Middle Ear Histology

As we have described previously [2022] in WT mice ME mucosal hyperplasia was observed starting on day 1 and peaked on day 2 after NTHi inoculation. On day 3 the ME mucosa remained significantly hyperplastic, but by day 5 it had recovered to near normal thickness (Figure 2). When the mucosa was divided into its epithelial and stromal compartments however, as shown in Figure 3A and 3B, recovery of epithelial thickness was not complete until day 10, while the stroma had recovered by day 5. The proportion of the ME mucosa occupied by infiltrating leukocytes was highest on day 1, and decreased regularly until few cells were observed on day 5 and virtually none on day 7.
Figure 2

Middle ear response to NTHi challenge in WT vs. TNF-deficient mice. H&E stained sections from untreated MEs and MEs at 1, 2, 3, 5, 7 and 10 days after NTHi inoculation. The examples illustrated are representative of the typical response seen in MEs for that time and genotype. However, cellular infiltrates were irregularly distributed so that a match to quantitative data achieved across the entire ME was not always possible. Ep = ME mucosal epithelium. Str = ME mucosal stroma. Original magnification 100×.

Figure 3

Thickness of the ME mucosa of WT vs. TNFA -/- mice during NTHi-induced OM. A. Thickness of the ME mucosal epithelium in WT (stippled bars) and TNFA-/- (striped bars) mice. B. Thickness of the mucosal stroma. Bars represent means, while lines represent 1 SD. * = p ≤ 0.05; n = 6-10 for each group.

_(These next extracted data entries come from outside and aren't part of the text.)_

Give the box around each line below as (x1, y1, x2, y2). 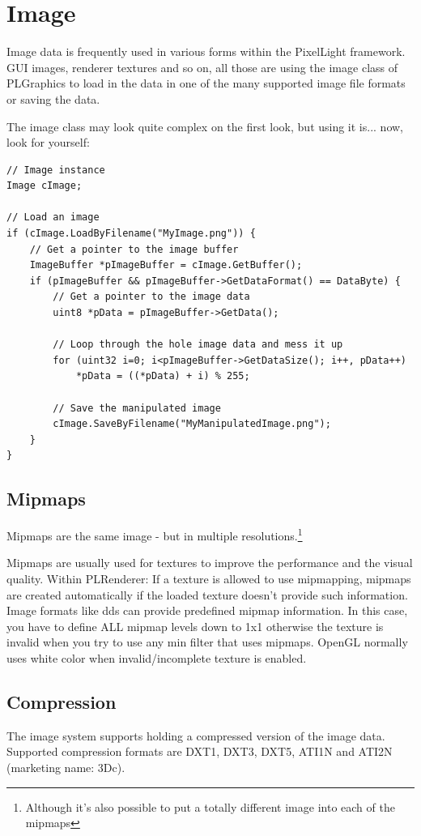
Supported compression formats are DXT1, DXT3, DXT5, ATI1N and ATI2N (6, 743, 393, 760)
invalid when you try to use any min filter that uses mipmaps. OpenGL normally (6, 633, 408, 650)
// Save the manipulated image (53, 402, 221, 414)
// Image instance (6, 164, 105, 176)
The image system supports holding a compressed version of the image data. (6, 727, 385, 744)
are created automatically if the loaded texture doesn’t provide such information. (6, 586, 408, 603)
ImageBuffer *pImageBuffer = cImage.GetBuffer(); (29, 259, 303, 271)
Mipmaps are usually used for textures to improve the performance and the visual (6, 554, 413, 571)
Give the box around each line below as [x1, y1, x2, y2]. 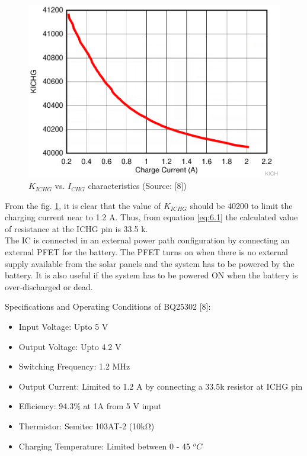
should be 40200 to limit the [190, 199, 293, 211]
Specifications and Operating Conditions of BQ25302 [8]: [5, 300, 211, 313]
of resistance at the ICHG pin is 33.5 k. [5, 222, 148, 235]
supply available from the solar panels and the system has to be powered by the [5, 257, 295, 269]
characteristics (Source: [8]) [88, 179, 187, 192]
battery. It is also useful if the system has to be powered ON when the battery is [5, 269, 298, 281]
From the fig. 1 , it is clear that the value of [5, 199, 161, 211]
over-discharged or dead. [5, 280, 93, 293]
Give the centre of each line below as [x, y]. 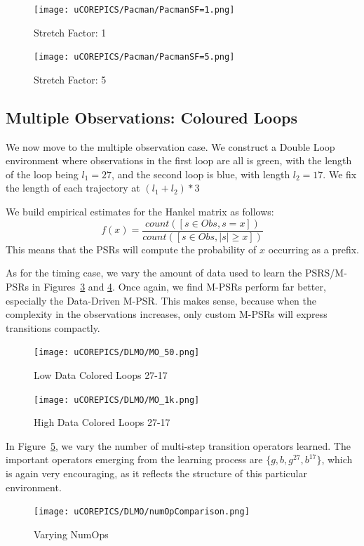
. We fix [340, 174]
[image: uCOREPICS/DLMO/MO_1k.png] [117, 400]
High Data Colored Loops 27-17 [102, 422]
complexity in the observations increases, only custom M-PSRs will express [167, 314]
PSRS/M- [326, 273]
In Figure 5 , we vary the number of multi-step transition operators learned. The [178, 445]
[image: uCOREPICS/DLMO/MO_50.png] [117, 353]
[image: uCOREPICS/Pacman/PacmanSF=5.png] [134, 57]

A significant difference between TNFA-/- mice and WT mice was observed even in untreated animals: both epithelial and stromal compartments of the ME mucosa were significantly hyperplastic in the absence of TNFA (Figures 2, 3A,B). Thereafter, the mucosa of both WT and TNFA-/- increased when compared to uninoculated animals (p < .05), such that significant differences between WT and TNFA-/- mice in the thickness of the ME mucosa epithelium or stroma were not observed until day 5 after infection. As noted above, the epithelium of the WT mice began to return to its normal thickness on day 5 and was normal by day 10, while the epithelium of the TNF knockout (KO) mice remained hyperplastic. The ME mucosal stroma of the TNFA-/- animals showed no decrease in thickness on day 5, but did recover somewhat on day 7. However, it remained significantly thicker than the WT even on day 10.

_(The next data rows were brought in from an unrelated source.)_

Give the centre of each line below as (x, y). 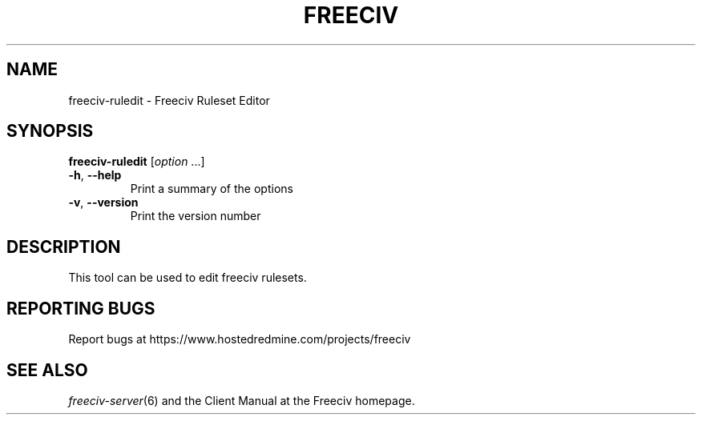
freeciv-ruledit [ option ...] (137, 162)
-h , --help (95, 175)
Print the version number (196, 216)
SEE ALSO (47, 370)
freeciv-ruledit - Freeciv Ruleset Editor (169, 100)
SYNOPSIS (50, 131)
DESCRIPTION (64, 247)
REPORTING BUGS (81, 308)
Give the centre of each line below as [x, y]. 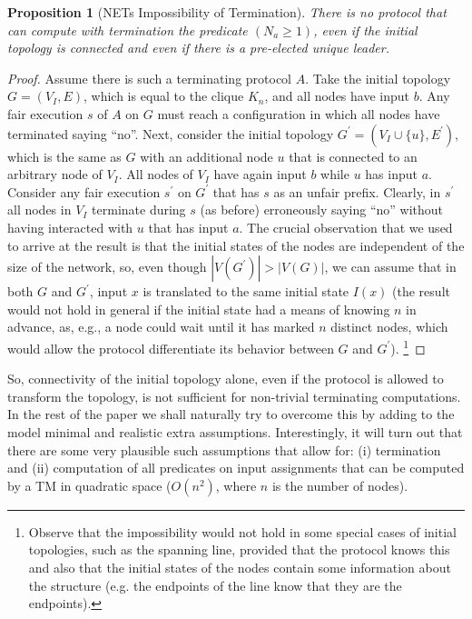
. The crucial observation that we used [346, 227]
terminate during [139, 210]
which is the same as [64, 156]
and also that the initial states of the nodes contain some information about [240, 567]
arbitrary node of [55, 174]
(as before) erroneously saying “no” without [322, 210]
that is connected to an [353, 156]
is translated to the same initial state [246, 291]
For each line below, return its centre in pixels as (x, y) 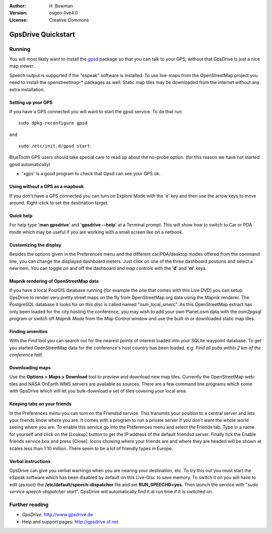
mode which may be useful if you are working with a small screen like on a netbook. (96, 232)
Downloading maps (30, 368)
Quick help (21, 216)
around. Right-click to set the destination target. (59, 203)
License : (18, 20)
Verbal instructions (30, 461)
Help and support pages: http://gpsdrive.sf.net (70, 521)
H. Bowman (61, 6)

While the thickness of the TNFA-/- ME mucosa in most areas was similar to that in WTs from 1-5 days after inoculation, localized increases in thickness were observed in TNFA-/- mice. Challenge with NTHi resulted in the formation of mucosal polyps in a high percentage of MEs of TNFA-/- mice from 1-7 days after infection. In WT mice, polyp formation was observed in only one ME, on day 1 post infection. Unchallenged animals, either WT or TNFA-deficient, did not exhibit mucosal polyps (Figure 4A and 4B).
Figure 4

Mucosal polyps in the mucosa of TNFA -/- mice following NTHi challenge. A. Examples of polyps (arrows) in the ME mucosa of TNF KO mice at various intervals after NTHi inoculation. H&E staining. Magnification A-C = 40x, D = 80x. B. Percentage of ears in which polyps were found in serial sections. While polyps were common in TNFA-/- MEs, only one polyp was seen in WT animals. n = 6-10 for each group.

Lack of TNF also influenced infiltration of the ME by leukocytes. In TNFA-/- animals, more cells entered the ME. Moreover, apparently viable leukocytes were present in the ME for a longer period (Figure 5A). This difference reached significance by day 5, and remained so on day 10. In addition, the character of the cells was also different (Figure 5B). Almost all of the cells observed in the WT ME on day one were neutrophils, as we have noted previously [12]. In contrast, significant numbers of macrophages were observed in the TNFA-/- MEs, at this time. Moreover, by day 5 when macrophages dominated the few cells remaining in the WT ME, TNFA-/- MEs contained a high proportion of neutrophils.
Figure 5

Leukocyte infiltration of the ME during OM. A. Percentage of the ME lumen occupied by inflammatory cells after challenge with NTHi in WT (stippled bars) and TNFA-/- (striped bars). Bars represent means, while lines represent 1 SD. * = p ≤ 0.05; n = 6-10 for each group. B. Micrographs representing the typical appearance of cellular infiltrates in the two genotypes at 1 and 5 days after NTHi inoculation. Magnification 150× (insert = 400×)

Apoptosis

The time course of apoptosis in the ME mucosa of WT mice, represented by the percentage of TUNEL-positive cells, is illustrated in Figure 6. Apoptotic cells were observed in the mucosal epithelium and stroma (Figure 6A) as well as among infiltrating leukocytes. As expected, counts of apoptotic cells (Figure 6B) revealed a low level of baseline level of apoptosis even in the uninfected WT ME. This was maintained during OM, but showed a single significant peak on day 5 after infection, at the time when mucosal thickening was returning to baseline. In the absence of TNF, increased apoptosis was delayed until 7 days post infection, and remained significantly higher than observed in WTs at 10 days.
Figure 6

Apoptosis in the ME mucosa during OM. A. Micrographs illustrating TUNEL-labeled cells in the ME mucosae of WT versus TNFA-/- mice after inoculation of the ME with NTHi. B. Percentage of apoptotic cells in the ME mucosa following NTHi injection. Values are means ± SD; asterisks indicate statistical significance (p ≤ 0.05); n = 6-10 for each group.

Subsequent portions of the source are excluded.